- ACTIVITY
Let the line containing "Public Member Functions [4, 146, 139, 161]" serve as the first line of the answer and the final line of the entries as its last, with every line between copied exactly.

- Records contained in a dataset
------------------------------------
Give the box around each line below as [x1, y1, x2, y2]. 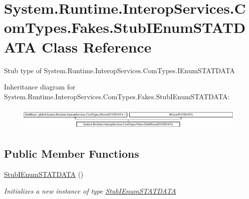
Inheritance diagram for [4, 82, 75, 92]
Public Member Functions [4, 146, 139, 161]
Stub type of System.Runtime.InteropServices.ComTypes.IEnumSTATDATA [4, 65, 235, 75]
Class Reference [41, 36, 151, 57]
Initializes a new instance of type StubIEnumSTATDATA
------------------------------------
- WRITTEN RESPONSE
Public Member Functions [4, 146, 139, 161]
Stub type of System.Runtime.InteropServices.ComTypes.IEnumSTATDATA [4, 65, 235, 75]
Class Reference [41, 36, 151, 57]
Initializes a new instance of type StubIEnumSTATDATA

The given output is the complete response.